Survival analysis aims to establish connections between covariates and the time of an event, accounting for censored records (particularly right-censored data from studies where participants don't experience events during observation periods).

When to Use This Skill

Use this skill when:

  • Performing survival analysis or time-to-event modeling
  • Working with censored data (right-censored, left-censored, or interval-censored)
  • Fitting Cox proportional hazards models (standard or penalized)
  • Building ensemble survival models (Random Survival Forests, Gradient Boosting)
  • Training Survival Support Vector Machines
  • Evaluating survival model performance (concordance index, Brier score, time-dependent AUC)
  • Estimating Kaplan-Meier or Nelson-Aalen curves
  • Analyzing competing risks
  • Preprocessing survival data or handling missing values in survival datasets
  • Conducting any analysis using the scikit-survival library

Core Capabilities

1. Model Types and Selection

scikit-survival provides multiple model families, each suited for different scenarios:

Cox Proportional Hazards Models

Use for: Standard survival analysis with interpretable coefficients

  • CoxPHSurvivalAnalysis: Basic Cox model
  • CoxnetSurvivalAnalysis: Penalized Cox with elastic net for high-dimensional data
  • IPCRidge: Ridge regression for accelerated failure time models

See: references/cox-models.md for detailed guidance on Cox models, regularization, and interpretation

Ensemble Methods

Use for: High predictive performance with complex non-linear relationships

  • RandomSurvivalForest: Robust, non-parametric ensemble method
  • GradientBoostingSurvivalAnalysis: Tree-based boosting for maximum performance
  • ComponentwiseGradientBoostingSurvivalAnalysis: Linear boosting with feature selection
  • ExtraSurvivalTrees: Extremely randomized trees for additional regularization

See: references/ensemble-models.md for comprehensive guidance on ensemble methods, hyperparameter tuning, and when to use each model

Survival Support Vector Machines

Use for: Medium-sized datasets with margin-based learning

  • FastSurvivalSVM: Linear SVM optimized for speed
  • FastKernelSurvivalSVM: Kernel SVM for non-linear relationships
  • HingeLossSurvivalSVM: SVM with hinge loss
  • ClinicalKernelTransform: Specialized kernel for clinical + molecular data

See: references/svm-models.md for detailed SVM guidance, kernel selection, and hyperparameter tuning

Model Selection Decision Tree

Start
├─ High-dimensional data (p > n)?
│  ├─ Yes → CoxnetSurvivalAnalysis (elastic net)
│  └─ No → Continue
│
├─ Need interpretable coefficients?
│  ├─ Yes → CoxPHSurvivalAnalysis or ComponentwiseGradientBoostingSurvivalAnalysis
│  └─ No → Continue
│
├─ Complex non-linear relationships expected?
│  ├─ Yes
│  │  ├─ Large dataset (n > 1000) → GradientBoostingSurvivalAnalysis
│  │  ├─ Medium dataset → RandomSurvivalForest or FastKernelSurvivalSVM
│  │  └─ Small dataset → RandomSurvivalForest
│  └─ No → CoxPHSurvivalAnalysis or FastSurvivalSVM
│
└─ For maximum performance → Try multiple models and compare

2. Data Preparation and Preprocessing

Before modeling, properly prepare survival data:

Creating Survival Outcomes

from sksurv.util import Surv

# From separate arrays
y = Surv.from_arrays(event=event_array, time=time_array)

# From DataFrame
y = Surv.from_dataframe('event', 'time', df)

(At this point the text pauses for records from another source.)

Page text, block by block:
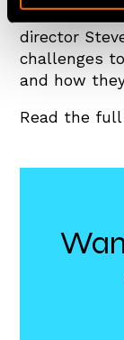
an article for
director
challenges
and how
Read the
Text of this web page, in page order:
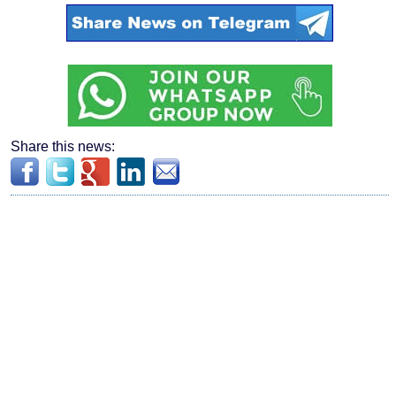
Share this news:
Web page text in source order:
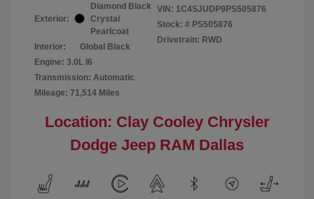
Exterior:
Diamond Black
Crystal
Pearlcoat
Interior:
Global Black
Engine: 3.0L I6
Transmission: Automatic
Mileage: 71,514 Miles
VIN: 1C4SJUDP9PS505876
Stock: # PS505876
Drivetrain: RWD
Location: Clay Cooley Chrysler
Dodge Jeep RAM Dallas
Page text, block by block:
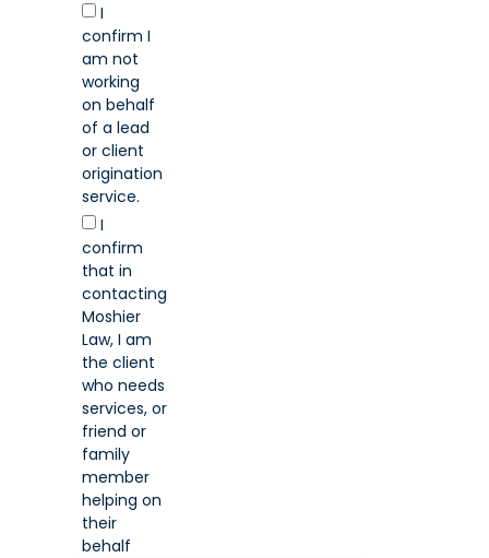
I
confirm I
am not
working
on behalf
of a lead
or client
origination
service.
I
confirm
that in
contacting
Moshier
Law, I am
the client
who needs
services, or
friend or
family
member
helping on
their
behalf

Essential Preprocessing Steps

  1. Handle missing values: Imputation strategies for features
  2. Encode categorical variables: One-hot encoding or label encoding
  3. Standardize features: Critical for SVMs and regularized Cox models
  4. Validate data quality: Check for negative times, sufficient events per feature
  5. Train-test split: Maintain similar censoring rates across splits

See: references/data-handling.md for complete preprocessing workflows, data validation, and best practices

3. Model Evaluation

Proper evaluation is critical for survival models. Use appropriate metrics that account for censoring:

Concordance Index (C-index)

Primary metric for ranking/discrimination:

  • Harrell's C-index: Use for low censoring (<40%)
  • Uno's C-index: Use for moderate to high censoring (>40%) - more robust
from sksurv.metrics import concordance_index_censored, concordance_index_ipcw

# Harrell's C-index
c_harrell = concordance_index_censored(y_test['event'], y_test['time'], risk_scores)[0]

# Uno's C-index (recommended)
c_uno = concordance_index_ipcw(y_train, y_test, risk_scores)[0]

Time-Dependent AUC

Evaluate discrimination at specific time points:

from sksurv.metrics import cumulative_dynamic_auc

times = [365, 730, 1095]  # 1, 2, 3 years
auc, mean_auc = cumulative_dynamic_auc(y_train, y_test, risk_scores, times)

Brier Score

Assess both discrimination and calibration:

from sksurv.metrics import integrated_brier_score

ibs = integrated_brier_score(y_train, y_test, survival_functions, times)

See: references/evaluation-metrics.md for comprehensive evaluation guidance, metric selection, and using scorers with cross-validation

4. Competing Risks Analysis

Handle situations with multiple mutually exclusive event types:

from sksurv.nonparametric import cumulative_incidence_competing_risks

# Estimate cumulative incidence for each event type
time_points, cif_event1, cif_event2 = cumulative_incidence_competing_risks(y)

Use competing risks when:

  • Multiple mutually exclusive event types exist (e.g., death from different causes)
  • Occurrence of one event prevents others
  • Need probability estimates for specific event types

See: references/competing-risks.md for detailed competing risks methods, cause-specific hazard models, and interpretation

5. Non-parametric Estimation

Estimate survival functions without parametric assumptions:

Kaplan-Meier Estimator

from sksurv.nonparametric import kaplan_meier_estimator

time, survival_prob = kaplan_meier_estimator(y['event'], y['time'])

Nelson-Aalen Estimator

from sksurv.nonparametric import nelson_aalen_estimator

time, cumulative_hazard = nelson_aalen_estimator(y['event'], y['time'])

Typical Workflows

Workflow 1: Standard Survival Analysis

from sksurv.datasets import load_breast_cancer
from sksurv.linear_model import CoxPHSurvivalAnalysis
from sksurv.metrics import concordance_index_ipcw
from sklearn.model_selection import train_test_split
from sklearn.preprocessing import StandardScaler

# 1. Load and prepare data
X, y = load_breast_cancer()
X_train, X_test, y_train, y_test = train_test_split(X, y, test_size=0.2, random_state=42)

# 2. Preprocess
scaler = StandardScaler()
X_train_scaled = scaler.fit_transform(X_train)
X_test_scaled = scaler.transform(X_test)

# 3. Fit model
estimator = CoxPHSurvivalAnalysis()
estimator.fit(X_train_scaled, y_train)

# 4. Predict
risk_scores = estimator.predict(X_test_scaled)

# 5. Evaluate
c_index = concordance_index_ipcw(y_train, y_test, risk_scores)[0]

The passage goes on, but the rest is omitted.